Federal Level Actions that Could Impact Industry
That political good is going to play out in a big way as a combination of market trends converge in 2021 and 2022, Levin said. These trends include 5G buildouts, the C-band auction buildout, federal money to support broadband buildout in rural areas, $20 billion Congress approved for broadband and another $10 billion approved for consumer subsidies for broadband connectivity. Indeed, the pandemic made people appreciate that connectivity is important to how we function as a society.
However, if the Biden Administration requires 100 Mbps uplink speeds and 100 Mbps downlink speeds, that effectively precludes anything but fiber connectivity, including 5G wireless services, Adelstein noted. “I don’t think Congress has an appreciation for what 5G can do,” Levin added.
There are legitimate debates around future-proofing the networks, but also concerns about the 60 million to 80 million people who cannot afford broadband connectivity, Levin said. A study should be done to see what kinds of speeds a family with three students and a parent working from home need for robust connectivity. They might not need equal uplink and downlink speeds.
Verizon and AT&T spent a whopping $80 billion on C-band spectrum, and Verizon especially would like to put that spectrum to use quickly, Levin noted. The problem with spending so much money at auction is the money should be spent on networks.

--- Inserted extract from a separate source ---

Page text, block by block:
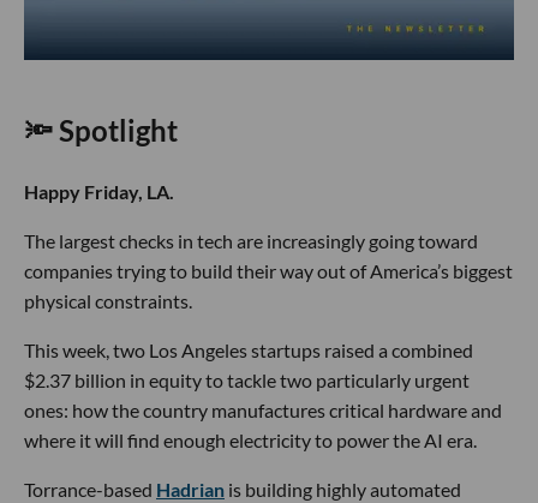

A big question for DISH is how it executes building its network, Levin noted. In some ways, DISH may be better off because it is riding a technological breakthrough and does not have to worry about a legacy network. Hiring former T-Mobile executive Dave Mayo to build the network was a good move, Adelstein added.
2021 will be the first time since 2015 when all carriers have active buildout plans, Forkas commented. That could contribute to a scarce workforce, Levin said.
Congress needs to understand that 5G is imperative to broadband buildout, Adelstein noted.
Two big use cases for 5G are online real-time gambling and telehealth, Levin commented. Telehealth services allow elderly people to stay in their homes longer instead of being forced to move into nursing homes. However, 5G deployments will be a bit of a slog, Adelstein noted. Carriers are dealing with a different underlying architecture than they had with 1G to 4G, Levin added. When 4G was being deployed, industry pundits assumed it would be used for video, but no one predicted Uber and DoorDash applications.
No one has yet come up with the big idea that causes mobile operators to speed up their 5G deployments to take advantage of new revenues, Levin said. There are certain things that only mobile can do. Going forward, the infrastructure industry needs a vision that goes out to 2030 and 2040.